● **GIVEN RECORDS**
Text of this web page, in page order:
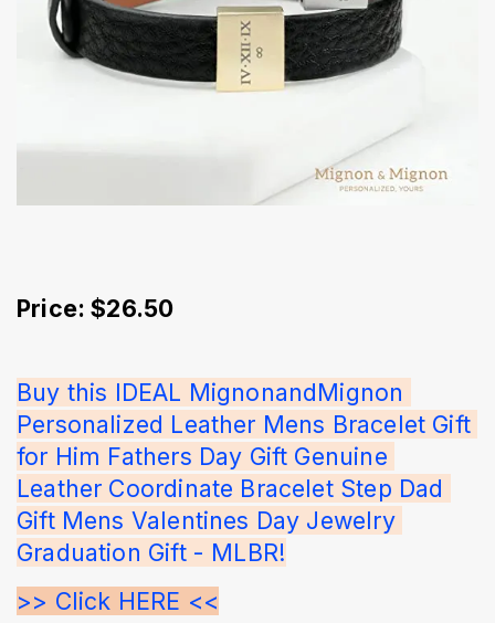
Price: $26.50
Buy this IDEAL MignonandMignon
Personalized Leather Mens Bracelet Gift
for Him Fathers Day Gift Genuine
Leather Coordinate Bracelet Step Dad
Gift Mens Valentines Day Jewelry
Graduation Gift - MLBR!
>> Click HERE <<
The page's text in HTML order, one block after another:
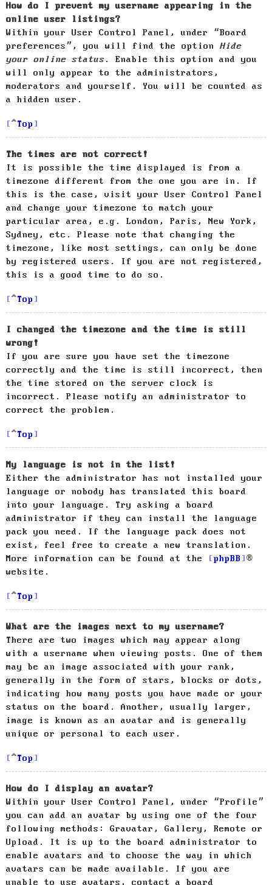
How do I prevent my username appearing in the
online user listings?
Within your User Control Panel, under “Board
preferences”, you will find the option Hide
your online status. Enable this option and you
will only appear to the administrators,
moderators and yourself. You will be counted as
a hidden user.
Top
The times are not correct!
It is possible the time displayed is from a
timezone different from the one you are in. If
this is the case, visit your User Control Panel
and change your timezone to match your
particular area, e.g. London, Paris, New York,
Sydney, etc. Please note that changing the
timezone, like most settings, can only be done
by registered users. If you are not registered,
this is a good time to do so.
Top
I changed the timezone and the time is still
wrong!
If you are sure you have set the timezone
correctly and the time is still incorrect, then
the time stored on the server clock is
incorrect. Please notify an administrator to
correct the problem.
Top
My language is not in the list!
Either the administrator has not installed your
language or nobody has translated this board
into your language. Try asking a board
administrator if they can install the language
pack you need. If the language pack does not
exist, feel free to create a new translation.
More information can be found at the
phpBB
®
website.
Top
What are the images next to my username?
There are two images which may appear along
with a username when viewing posts. One of them
may be an image associated with your rank,
generally in the form of stars, blocks or dots,
indicating how many posts you have made or your
status on the board. Another, usually larger,
image is known as an avatar and is generally
unique or personal to each user.
Top
How do I display an avatar?
Within your User Control Panel, under “Profile”
you can add an avatar by using one of the four
following methods: Gravatar, Gallery, Remote or
Upload. It is up to the board administrator to
enable avatars and to choose the way in which
avatars can be made available. If you are
unable to use avatars, contact a board
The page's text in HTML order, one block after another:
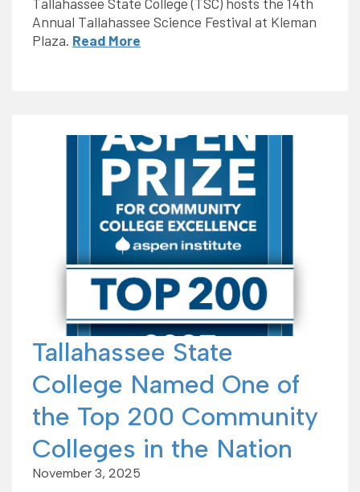
Annual Tallahassee Science Festival at Kleman
Plaza. Read More
Tallahassee State
College Named One of
the Top 200 Community
Colleges in the Nation
November 3, 2025
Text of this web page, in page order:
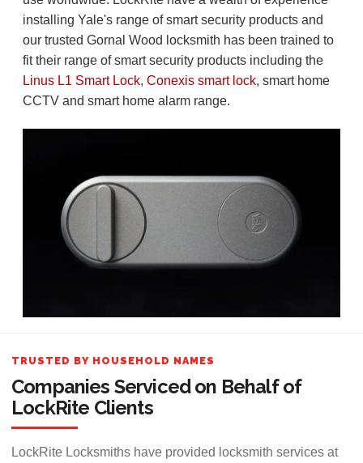
installing Yale's range of smart security products and
our trusted Gornal Wood locksmith has been trained to
fit their range of smart security products including the
Linus L1 Smart Lock, Conexis smart lock, smart home
CCTV and smart home alarm range.
TRUSTED BY HOUSEHOLD NAMES
Companies Serviced on Behalf of
LockRite Clients
LockRite Locksmiths have provided locksmith services at
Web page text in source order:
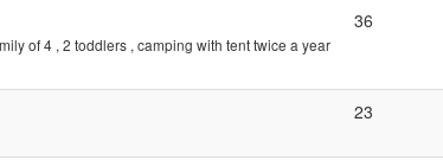
of 4 , 2 toddlers , camping with tent twice a year
36
23
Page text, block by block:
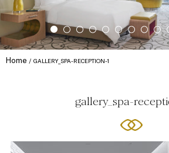
Home GALLERY_SPA-RECEPTION-1
gallery_spa-
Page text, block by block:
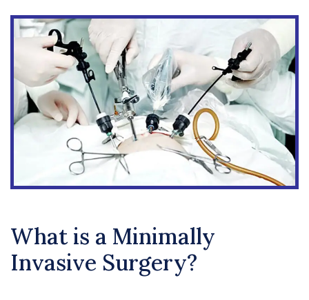
What is a Minimally
Invasive Surgery?
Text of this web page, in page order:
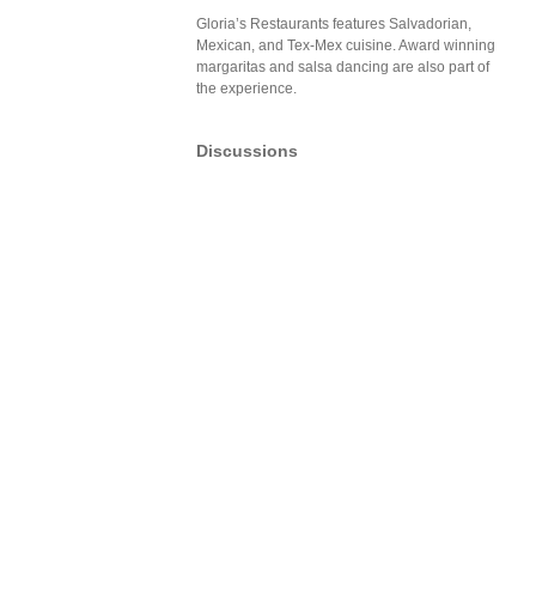
Gloria’s Restaurants features Salvadorian,
Mexican, and Tex-Mex cuisine. Award winning
margaritas and salsa dancing are also part of
the experience.
Discussions

● **WHAT YOU WILL DO**
From the material above, set down exactly the lines starting at the one with "Either the administrator" and ending at the one with "status on the", end lines included.

● **SOLUTION**
Either the administrator has not installed your
language or nobody has translated this board
into your language. Try asking a board
administrator if they can install the language
pack you need. If the language pack does not
exist, feel free to create a new translation.
More information can be found at the
phpBB
®
website.
Top
What are the images next to my username?
There are two images which may appear along
with a username when viewing posts. One of them
may be an image associated with your rank,
generally in the form of stars, blocks or dots,
indicating how many posts you have made or your
status on the board. Another, usually larger,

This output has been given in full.